╔══
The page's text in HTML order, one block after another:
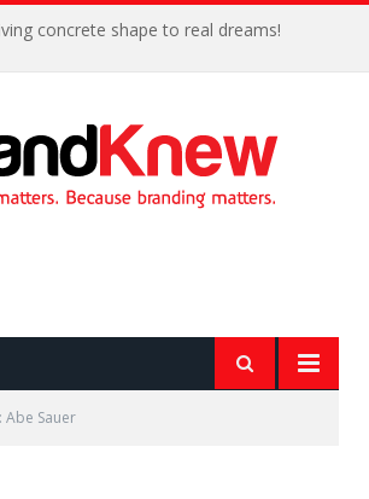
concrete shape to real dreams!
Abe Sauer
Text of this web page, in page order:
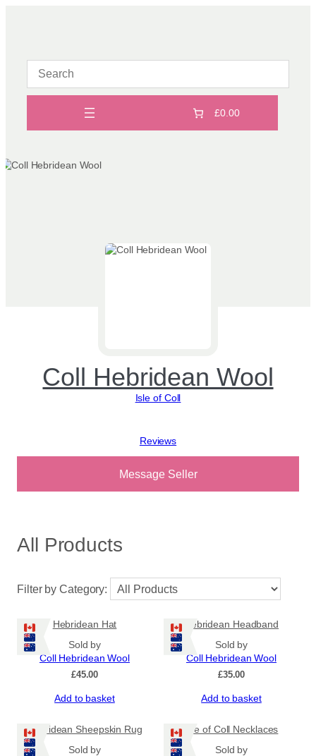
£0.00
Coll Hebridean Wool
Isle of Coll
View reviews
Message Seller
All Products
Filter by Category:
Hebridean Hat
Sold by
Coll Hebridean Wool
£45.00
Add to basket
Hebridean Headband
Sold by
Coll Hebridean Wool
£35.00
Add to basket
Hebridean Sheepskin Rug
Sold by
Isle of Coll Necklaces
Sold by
╚══
_Activity_
Copy out the material above in full and exactly; its pictures are not to appear.

_Exercise response_
The page's text in HTML order, one block after another:
concrete shape to real dreams!
Abe Sauer
Text of this web page, in page order:
£0.00
Coll Hebridean Wool
Isle of Coll
View reviews
Message Seller
All Products
Filter by Category:
Hebridean Hat
Sold by
Coll Hebridean Wool
£45.00
Add to basket
Hebridean Headband
Sold by
Coll Hebridean Wool
£35.00
Add to basket
Hebridean Sheepskin Rug
Sold by
Isle of Coll Necklaces
Sold by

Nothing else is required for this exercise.